Here are my three: Mozzarella, Parmesan, cheddar, feta, Gouda, Swiss, ricotta. And cream cheese. And American. Jeez, choosing only three is like making Sophie’s Choice.
So you can imagine my dismay when I realized I could find no local third-party humane-certified cheese or milk. Eggs, chicken, and bacon we’ve got covered (yay!); dairy has proved the biggest challenge. And how can a person have chicken Parmesan without parm and mozzarella? Or an omelet or tuna melt without cheddar? So the truth is, I’ve been eating cheese and butter indiscriminately, even as I adhere to strict standards about animal flesh.

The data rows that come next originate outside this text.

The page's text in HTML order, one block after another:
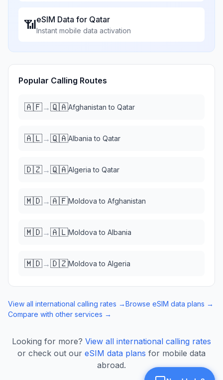
📶eSIM Data for Qatar
Instant mobile data activation
Popular Calling Routes
🇦🇫→🇶🇦Afghanistan to Qatar
🇦🇱→🇶🇦Albania to Qatar
🇩🇿→🇶🇦Algeria to Qatar
🇲🇩→🇦🇫Moldova to Afghanistan
🇲🇩→🇦🇱Moldova to Albania
🇲🇩→🇩🇿Moldova to Algeria
View all international calling rates →Browse eSIM data plans →
Compare with other services →
Looking for more? View all international calling rates
or check out our eSIM data plans for mobile data
abroad.
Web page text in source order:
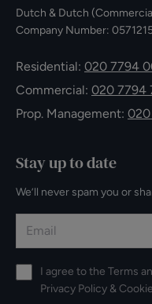
Dutch & Dutch
Company Number:
Residential: 020 7794
Commercial: 020 7794
Prop. Management:
Stay up to date
We’ll never spam you or
I agree to the Terms
Privacy Policy &
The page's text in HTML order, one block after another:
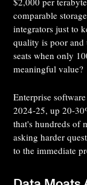
comparable
integrators just to
quality is poor and
seats when only
meaningful value?
Enterprise
2024-25, up 20-
that's hundreds of
asking harder
to the immediate
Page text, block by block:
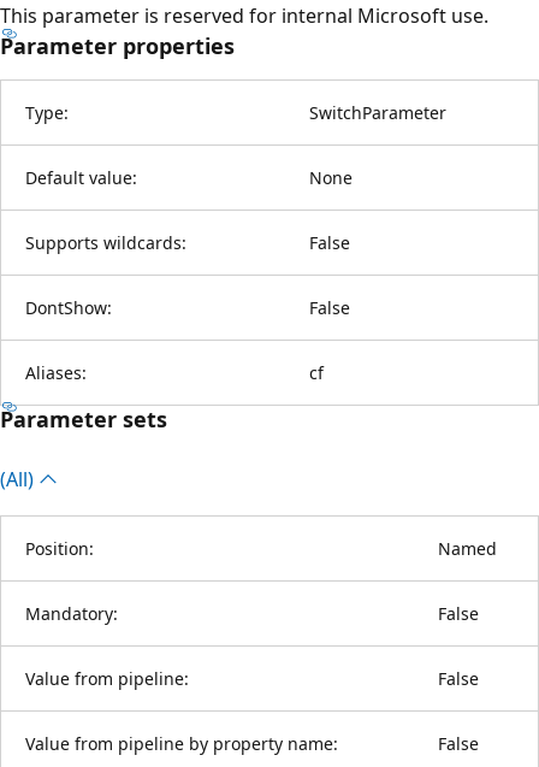
This parameter is reserved for internal Microsoft use.
Parameter properties
Type: SwitchParameter
Default value: None
Supports wildcards: False
DontShow: False
Aliases: cf
Parameter sets
(All)
Position: Named
Mandatory: False
Value from pipeline: False
Value from pipeline by property name: False
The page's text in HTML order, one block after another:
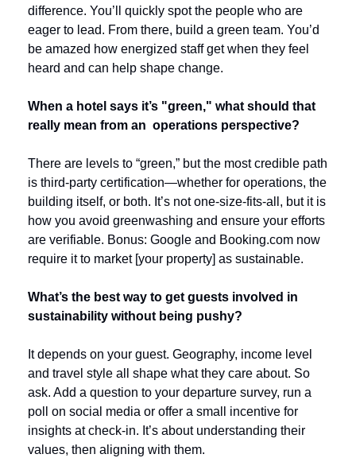
difference. You’ll quickly spot the people who are
eager to lead. From there, build a green team. You’d
be amazed how energized staff get when they feel
heard and can help shape change.
When a hotel says it’s "green," what should that
really mean from an  operations perspective?
There are levels to “green,” but the most credible path
is third-party certification—whether for operations, the
building itself, or both. It’s not one-size-fits-all, but it is
how you avoid greenwashing and ensure your efforts
are verifiable. Bonus: Google and Booking.com now
require it to market [your property] as sustainable.
What’s the best way to get guests involved in
sustainability without being pushy?
It depends on your guest. Geography, income level
and travel style all shape what they care about. So
ask. Add a question to your departure survey, run a
poll on social media or offer a small incentive for
insights at check-in. It’s about understanding their
values, then aligning with them.

But the life of a dairy cow may be even worse than one raised for its meat, so I’m starting to address the holes and inconsistencies in my food policies. In factory farms (including large organic farms whose packaging assures you that the milk used to make the cheese is free of hormones and antibiotics), cows are confined to single stalls and repeatedly impregnated so they produce milk. The female offspring, naturally, are used to replace older dairy cows in the herd. Many of the males are sold for veal (and we’ve all heard that horror story).
With these lovely facts in mind Michael and I went to the farmers’ market again on Saturday, fingers crossed. Dairy mission accomplished! We were happy to find two good sources: feta made with goat milk ($6 for 5 oz.) and Dutch Farmstead cheese for $16.99/lb. Though not humane certified, our conversations with the farmers/cheesemakers left us confident that their animals were well-treated.
The feta was made by Lynn Fleming of Lynnhaven Dairy Goats, who had a lot to tell us about how she raises her goats (she bottle feeds them when necessary!). The Dutch Farmstead was made at Cato Corner Farm in Connecticut, whose sign informed us that their 40 cows went to pasture on April 23rd. I felt that detailed pasture information was the best we could hope for, beyond the gold standard of a third-party certifer.
We also bought a half gallon (in an old-fashioned glass bottle) of skim milk from Milk Thistle Farm for $7.
I realize these prices are far beyond what most people can or will pay. They’re even beyond what I would have paid six months ago. This represents a personal shift in priorities—a shift I am fortunate to have the luxury to make.
Michael, who has been off all dairy for months now, was so elated by our purchases that he flapped his wings and flew home. I remained to talk to Ann Marie, a vintner who grows grapes and makes wine on the North Fork of Long Island, and bought a bottle of Merlot to celebrate.